───── Extracted data ─────

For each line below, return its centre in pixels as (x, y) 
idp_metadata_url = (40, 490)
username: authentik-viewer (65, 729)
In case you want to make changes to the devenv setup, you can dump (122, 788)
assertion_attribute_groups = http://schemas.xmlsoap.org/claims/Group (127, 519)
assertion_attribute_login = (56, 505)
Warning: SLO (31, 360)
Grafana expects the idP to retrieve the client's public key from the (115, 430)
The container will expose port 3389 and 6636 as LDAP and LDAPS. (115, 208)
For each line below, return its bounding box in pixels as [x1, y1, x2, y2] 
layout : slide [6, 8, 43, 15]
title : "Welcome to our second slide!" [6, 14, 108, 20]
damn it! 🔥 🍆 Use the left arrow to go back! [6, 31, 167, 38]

─────
───── Extracted data ─────

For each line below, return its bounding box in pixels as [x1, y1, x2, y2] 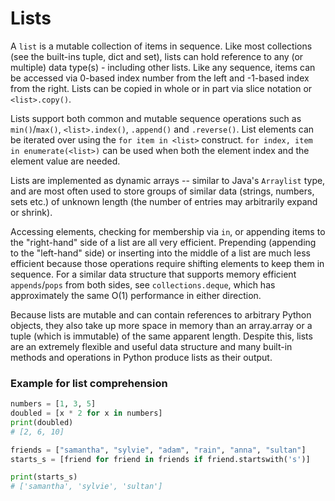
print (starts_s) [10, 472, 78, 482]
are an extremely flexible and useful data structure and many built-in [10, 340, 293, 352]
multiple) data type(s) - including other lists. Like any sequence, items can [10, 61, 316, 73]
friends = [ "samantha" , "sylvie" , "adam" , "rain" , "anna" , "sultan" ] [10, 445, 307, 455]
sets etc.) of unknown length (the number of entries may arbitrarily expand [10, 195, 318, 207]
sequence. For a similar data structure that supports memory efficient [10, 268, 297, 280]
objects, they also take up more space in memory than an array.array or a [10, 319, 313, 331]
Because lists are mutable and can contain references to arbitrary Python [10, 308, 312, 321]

─────
───── Extracted data ─────

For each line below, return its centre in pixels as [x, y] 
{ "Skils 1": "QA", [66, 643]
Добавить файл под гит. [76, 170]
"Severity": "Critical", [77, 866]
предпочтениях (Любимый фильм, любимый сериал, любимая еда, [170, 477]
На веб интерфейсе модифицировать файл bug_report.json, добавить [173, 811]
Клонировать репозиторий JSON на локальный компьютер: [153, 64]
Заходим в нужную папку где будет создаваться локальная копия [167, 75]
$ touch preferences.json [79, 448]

─────

**Aim of the exercise**
In the records above, find the line with "pixels as (x, y)"; write out exactly that line and each one after it, stopping after the line with "Warning: SLO (31, 360)".

**Response to this task**
For each line below, return its centre in pixels as (x, y) 
idp_metadata_url = (40, 490)
username: authentik-viewer (65, 729)
In case you want to make changes to the devenv setup, you can dump (122, 788)
assertion_attribute_groups = http://schemas.xmlsoap.org/claims/Group (127, 519)
assertion_attribute_login = (56, 505)
Warning: SLO (31, 360)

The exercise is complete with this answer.